## WORK TO COMPLETE:
Output the data below only from the line containing "share owners must" up to and including the line containing "Training-time Correction. The", exact and with the pictures left out.

########################################

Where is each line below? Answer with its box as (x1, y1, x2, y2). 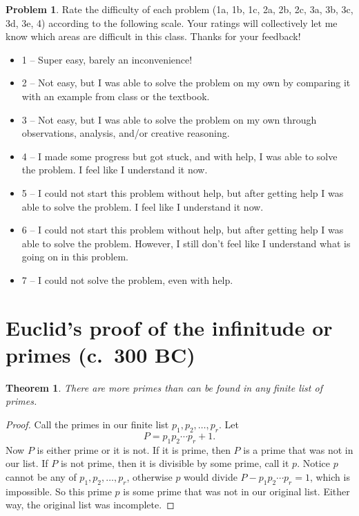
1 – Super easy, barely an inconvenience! (21, 52, 193, 66)
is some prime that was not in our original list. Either (123, 484, 350, 498)
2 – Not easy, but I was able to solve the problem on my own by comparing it (21, 75, 351, 90)
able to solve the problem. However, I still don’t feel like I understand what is (21, 236, 351, 250)
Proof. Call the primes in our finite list (6, 417, 169, 431)
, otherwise (126, 469, 173, 484)
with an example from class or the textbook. (21, 88, 210, 103)
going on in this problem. (21, 249, 128, 264)
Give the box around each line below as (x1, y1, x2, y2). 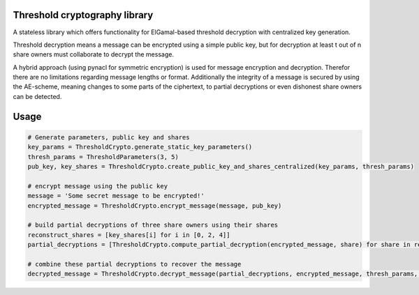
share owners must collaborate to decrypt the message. (13, 50, 175, 59)
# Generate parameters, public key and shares (27, 133, 190, 141)
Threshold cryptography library (13, 9, 154, 21)
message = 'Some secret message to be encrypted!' (27, 192, 205, 200)
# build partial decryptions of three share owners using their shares (27, 221, 279, 229)
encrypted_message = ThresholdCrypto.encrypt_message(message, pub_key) (27, 202, 282, 209)
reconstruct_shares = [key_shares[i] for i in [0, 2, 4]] (27, 231, 230, 239)
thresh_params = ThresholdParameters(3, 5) (27, 153, 179, 160)
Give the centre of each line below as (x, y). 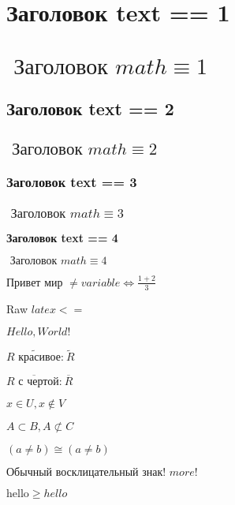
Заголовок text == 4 (62, 237)
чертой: (45, 382)
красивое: (41, 358)
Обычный (30, 472)
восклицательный (97, 472)
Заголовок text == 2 (90, 108)
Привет (24, 283)
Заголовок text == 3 (72, 181)
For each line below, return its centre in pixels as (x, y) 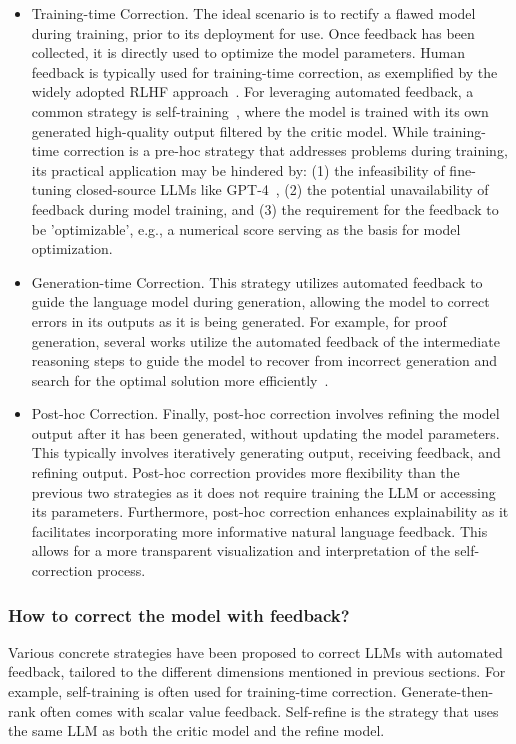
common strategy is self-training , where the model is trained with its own (260, 110)
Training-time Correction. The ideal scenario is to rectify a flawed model (253, 13)
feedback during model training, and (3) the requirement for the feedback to (265, 208)
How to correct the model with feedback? (179, 614)
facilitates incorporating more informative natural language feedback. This (259, 530)
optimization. (72, 248)
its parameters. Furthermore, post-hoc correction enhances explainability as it (270, 511)
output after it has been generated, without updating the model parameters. (265, 432)
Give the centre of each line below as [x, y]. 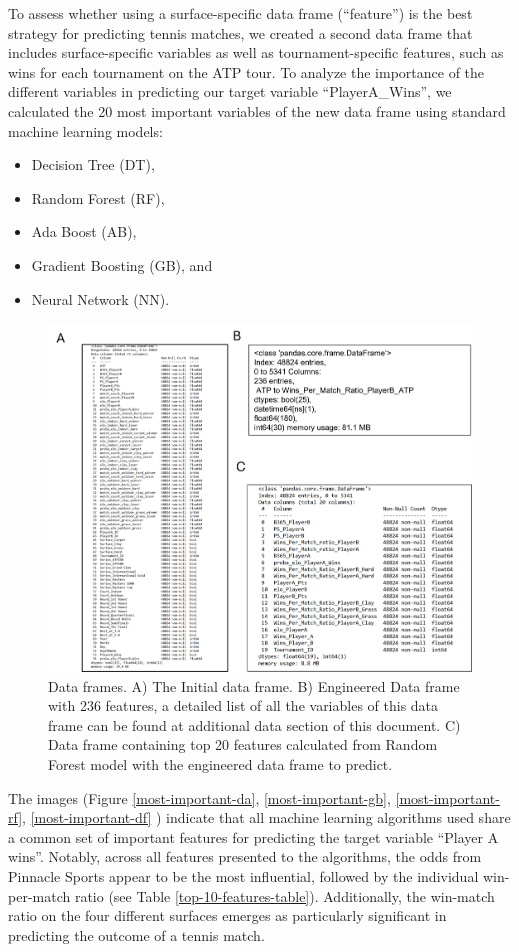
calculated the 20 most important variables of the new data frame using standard [257, 110]
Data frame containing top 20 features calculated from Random [243, 744]
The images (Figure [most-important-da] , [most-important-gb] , [199, 797]
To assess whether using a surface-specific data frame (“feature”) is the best [240, 13]
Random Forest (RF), [98, 197]
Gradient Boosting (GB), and [122, 264]
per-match [39, 895]
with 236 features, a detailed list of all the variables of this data [243, 705]
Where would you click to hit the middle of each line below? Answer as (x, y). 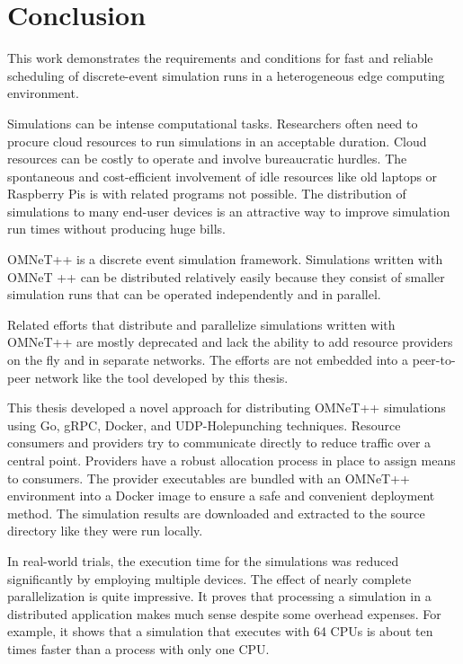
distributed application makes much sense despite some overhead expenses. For (224, 613)
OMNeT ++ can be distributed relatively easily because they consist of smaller (226, 276)
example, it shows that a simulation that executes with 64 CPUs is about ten (220, 631)
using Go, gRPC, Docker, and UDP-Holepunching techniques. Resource (204, 425)
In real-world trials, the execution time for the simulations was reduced (203, 560)
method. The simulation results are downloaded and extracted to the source (216, 513)
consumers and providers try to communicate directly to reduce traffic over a (219, 443)
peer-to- (434, 360)
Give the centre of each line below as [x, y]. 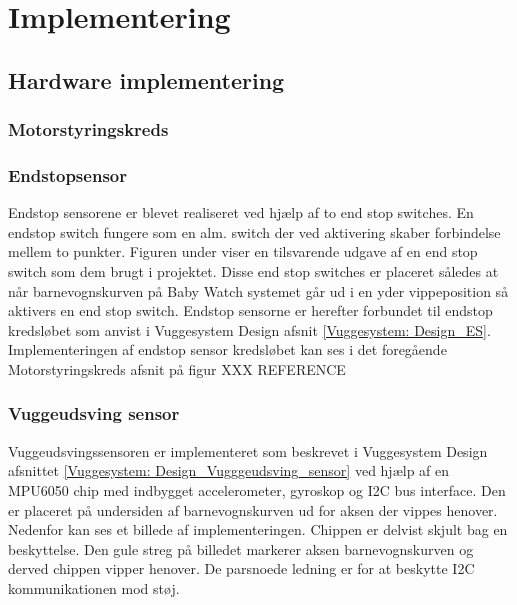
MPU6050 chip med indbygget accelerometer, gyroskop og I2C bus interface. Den [257, 489]
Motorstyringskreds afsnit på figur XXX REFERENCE [177, 368]
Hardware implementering [146, 79]
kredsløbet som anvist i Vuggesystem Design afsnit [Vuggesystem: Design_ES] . [249, 329]
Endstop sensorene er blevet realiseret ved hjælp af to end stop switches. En [241, 212]
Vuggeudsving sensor [94, 413]
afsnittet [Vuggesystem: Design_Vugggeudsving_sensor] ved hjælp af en [229, 470]
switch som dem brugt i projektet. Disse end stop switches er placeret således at [253, 271]
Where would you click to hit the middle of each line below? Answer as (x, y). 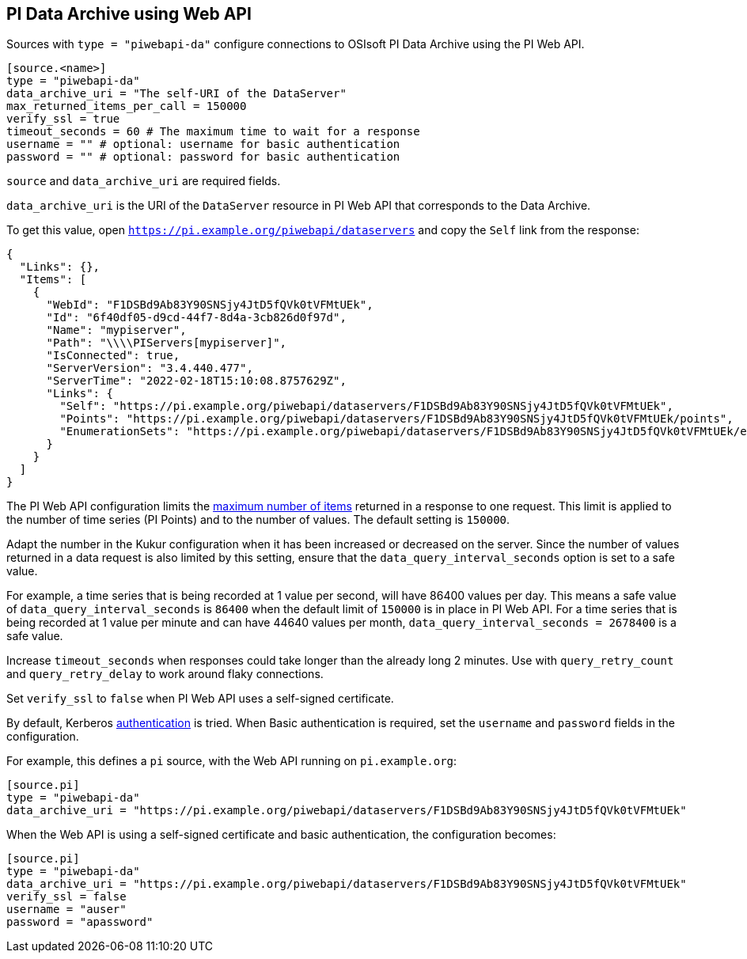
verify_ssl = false (66, 897)
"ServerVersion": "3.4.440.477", (150, 368)
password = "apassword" (80, 922)
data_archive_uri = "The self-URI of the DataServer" (176, 94)
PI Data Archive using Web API (129, 14)
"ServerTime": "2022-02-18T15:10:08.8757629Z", (196, 381)
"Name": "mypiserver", (116, 330)
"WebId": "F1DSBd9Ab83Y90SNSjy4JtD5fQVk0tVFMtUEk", (210, 305)

########################################

## TASK SOLUTION:
share owners must collaborate to decrypt the message. (13, 50, 175, 59)
# Generate parameters, public key and shares (27, 133, 190, 141)
Threshold cryptography library (13, 9, 154, 21)
message = 'Some secret message to be encrypted!' (27, 192, 205, 200)
# build partial decryptions of three share owners using their shares (27, 221, 279, 229)
encrypted_message = ThresholdCrypto.encrypt_message(message, pub_key) (27, 202, 282, 209)
reconstruct_shares = [key_shares[i] for i in [0, 2, 4]] (27, 231, 230, 239)
thresh_params = ThresholdParameters(3, 5) (27, 153, 179, 160)
Give the centre of each line below as (x, y). 
Заголовок text == 4 (62, 237)
чертой: (45, 382)
красивое: (41, 358)
Обычный (30, 472)
восклицательный (97, 472)
Заголовок text == 2 (90, 108)
Привет (24, 283)
Заголовок text == 3 (72, 181)
For each line below, return its centre in pixels as (x, y) 
common strategy is self-training , where the model is trained with its own (260, 110)
Training-time Correction. The ideal scenario is to rectify a flawed model (253, 13)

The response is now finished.